My husband was clerk in a London mercantile house. His father, old Mr. Hazel, had been a farmer in one of the midland counties. Had Robert taken to the same line, he might have done well. But neither my Robert nor his brother Churton seemed to have anything of the farmer in them. Robert came to London, expecting to make his fortune. He was fond of books, and his own family thought him clever; only there are so many clever men in the great city. He managed to get a small clerkship, and there he remained year after year.
Once or twice he had a slight rise, and that was all. When Robert fell in love with me, and we married, both of us were young, and life looked hopeful, and we expected all kinds of good things to happen. But by the time of which I am writing, Robert and I had pretty well left off looking for any change, except of course that by-and-by some of our boys would be out in the world. The difficulty was, how to get them out, and where to place them.
Robert’s position did not imply much money for a family of nine. We had no regular servant, beyond a girl in three times a week for half-a-day, to do some of the cleaning. Even this help we sometimes talked of giving up altogether.
My husband and eldest boy had not yet returned from the City, nor Cresswell and Owen from school. The three younger boys, Frederick, Robert, and Edmund, varying in ages from ten to seven, were learning their lessons in the basement-room. I could trust them all, even my little Ted, to keep to their work till it was done.
That was one comfort about our poverty, I had always spoken frankly to the children of our circumstances; and even the younger boys seemed to understand how, by care and steadiness, they might be a help instead of a hindrance to their father and me. Cresswell was the one exception. I should not like to say that he loved us less,—but—well, he certainly loved himself more; and that comes to the same thing.
Cress was clover and handsome. He knew this well, and always seemed to expect to be treated differently from the other boys. He was bent upon being some day rich and distinguished; yet he was not really fond of hard work, and without hard work how can one hope to succeed? I think he inherited something of Robert’s early wish to strike out a new line for himself, and to rise in the world. And Cress was not willing to learn from his father’s failure. It was useless to speak of that to him. He never could see why he might not do well; whether or no his father had so done. And of course no one could say that he might not; only we had no money to throw away upon doubtful experiments.
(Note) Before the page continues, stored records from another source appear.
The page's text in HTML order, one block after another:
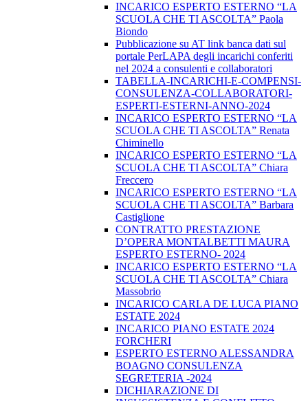
INCARICO ESPERTO ESTERNO “LA
SCUOLA CHE TI ASCOLTA” Paola
Biondo
Pubblicazione su AT link banca dati sul
portale PerLAPA degli incarichi conferiti
nel 2024 a consulenti e collaboratori
TABELLA-INCARICHI-E-COMPENSI-
CONSULENZA-COLLABORATORI-
ESPERTI-ESTERNI-ANNO-2024
INCARICO ESPERTO ESTERNO “LA
SCUOLA CHE TI ASCOLTA” Renata
Chiminello
INCARICO ESPERTO ESTERNO “LA
SCUOLA CHE TI ASCOLTA” Chiara
Freccero
INCARICO ESPERTO ESTERNO “LA
SCUOLA CHE TI ASCOLTA” Barbara
Castiglione
CONTRATTO PRESTAZIONE
D’OPERA MONTALBETTI MAURA
ESPERTO ESTERNO- 2024
INCARICO ESPERTO ESTERNO “LA
SCUOLA CHE TI ASCOLTA” Chiara
Massobrio
INCARICO CARLA DE LUCA PIANO
ESTATE 2024
INCARICO PIANO ESTATE 2024
FORCHERI
ESPERTO ESTERNO ALESSANDRA
BOAGNO CONSULENZA
SEGRETERIA -2024
DICHIARAZIONE DI
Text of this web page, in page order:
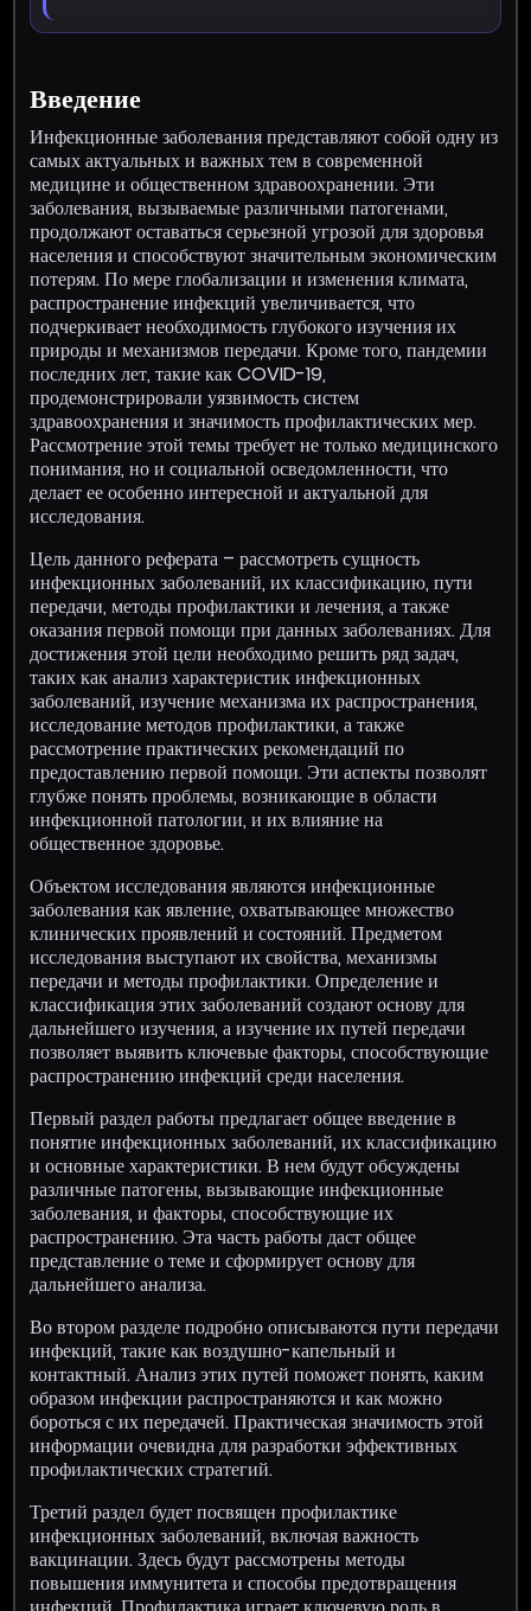
Введение
Инфекционные заболевания представляют собой одну из
самых актуальных и важных тем в современной
медицине и общественном здравоохранении. Эти
заболевания, вызываемые различными патогенами,
продолжают оставаться серьезной угрозой для здоровья
населения и способствуют значительным экономическим
потерям. По мере глобализации и изменения климата,
распространение инфекций увеличивается, что
подчеркивает необходимость глубокого изучения их
природы и механизмов передачи. Кроме того, пандемии
последних лет, такие как COVID-19,
продемонстрировали уязвимость систем
здравоохранения и значимость профилактических мер.
Рассмотрение этой темы требует не только медицинского
понимания, но и социальной осведомленности, что
делает ее особенно интересной и актуальной для
исследования.
Цель данного реферата – рассмотреть сущность
инфекционных заболеваний, их классификацию, пути
передачи, методы профилактики и лечения, а также
оказания первой помощи при данных заболеваниях. Для
достижения этой цели необходимо решить ряд задач,
таких как анализ характеристик инфекционных
заболеваний, изучение механизма их распространения,
исследование методов профилактики, а также
рассмотрение практических рекомендаций по
предоставлению первой помощи. Эти аспекты позволят
глубже понять проблемы, возникающие в области
инфекционной патологии, и их влияние на
общественное здоровье.
Объектом исследования являются инфекционные
заболевания как явление, охватывающее множество
клинических проявлений и состояний. Предметом
исследования выступают их свойства, механизмы
передачи и методы профилактики. Определение и
классификация этих заболеваний создают основу для
дальнейшего изучения, а изучение их путей передачи
позволяет выявить ключевые факторы, способствующие
распространению инфекций среди населения.
Первый раздел работы предлагает общее введение в
понятие инфекционных заболеваний, их классификацию
и основные характеристики. В нем будут обсуждены
различные патогены, вызывающие инфекционные
заболевания, и факторы, способствующие их
распространению. Эта часть работы даст общее
представление о теме и сформирует основу для
дальнейшего анализа.
Во втором разделе подробно описываются пути передачи
инфекций, такие как воздушно-капельный и
контактный. Анализ этих путей поможет понять, каким
образом инфекции распространяются и как можно
бороться с их передачей. Практическая значимость этой
информации очевидна для разработки эффективных
профилактических стратегий.
Третий раздел будет посвящен профилактике
инфекционных заболеваний, включая важность
вакцинации. Здесь будут рассмотрены методы
повышения иммунитета и способы предотвращения
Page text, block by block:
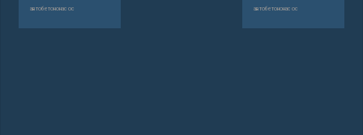
автобетононасос автобетононасос
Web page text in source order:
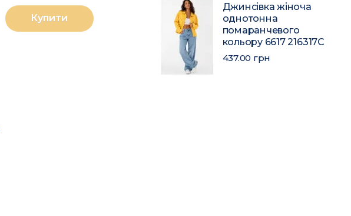
Купити
Джинсівка жіноча
однотонна
помаранчевого
кольору 6617 216317C
437.00 грн
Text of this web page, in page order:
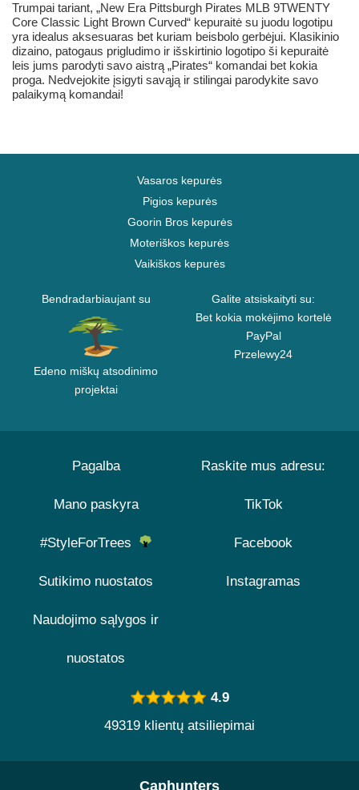
Trumpai tariant, „New Era Pittsburgh Pirates MLB 9TWENTY
Core Classic Light Brown Curved“ kepuraitė su juodu logotipu
yra idealus aksesuaras bet kuriam beisbolo gerbėjui. Klasikinio
dizaino, patogaus prigludimo ir išskirtinio logotipo ši kepuraitė
leis jums parodyti savo aistrą „Pirates“ komandai bet kokia
proga. Nedvejokite įsigyti savąją ir stilingai parodykite savo
palaikymą komandai!
Vasaros kepurės
Pigios kepurės
Goorin Bros kepurės
Moteriškos kepurės
Vaikiškos kepurės
Bendradarbiaujant su
Edeno miškų atsodinimo
projektai
Galite atsiskaityti su:
Bet kokia mokėjimo kortelė
PayPal
Przelewy24
Pagalba
Mano paskyra
#StyleForTrees
Sutikimo nuostatos
Naudojimo sąlygos ir
nuostatos
Raskite mus adresu:
TikTok
Facebook
Instagramas
4.9
49319 klientų atsiliepimai
Caphunters
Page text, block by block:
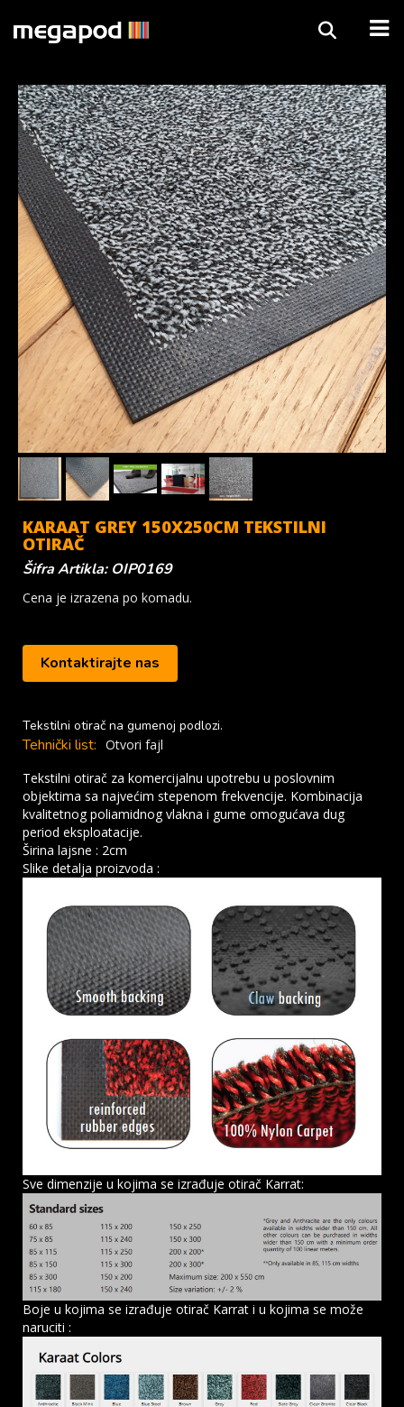
KARAAT GREY 150X250CM TEKSTILNI
OTIRAČ
Šifra Artikla: OIP0169
Cena je izrazena po komadu.
Kontaktirajte nas
Tekstilni otirač na gumenoj podlozi.
Tehnički list: Otvori fajl
Tekstilni otirač za komercijalnu upotrebu u poslovnim
objektima sa najvećim stepenom frekvencije. Kombinacija
kvalitetnog poliamidnog vlakna i gume omogućava dug
period eksploatacije.
Širina lajsne : 2cm
Slike detalja proizvoda :
Sve dimenzije u kojima se izrađuje otirač Karrat:
Boje u kojima se izrađuje otirač Karrat i u kojima se može
naruciti :

So Cress was a care to us all; not least to Cherry and me.
Jack, our eldest, my dear good Jack, was a year and a half older than Cresswell; and was in every way a contrast to him. Jack was a fine well-grown lad, strong and active enough in body, but not very quick in mind. At least, he had not the quickness which would have helped him on in the line of life open to him.
Poor Jack! his slowness was a terrible worry to himself. He did so long to assist us all.
But at school he had always been the lowest in his class. And now he had left school, the same sort of thing went on. His handwriting was altogether at fault; he seldom spelt the same word twice alike; and he could make nothing of arithmetic. Naturally these things told against him. My husband’s employers would willingly have taken Jack on; and they did make trial of him: but it was of no use. They had to tell us kindly that Jack was not fitted for that sort of thing.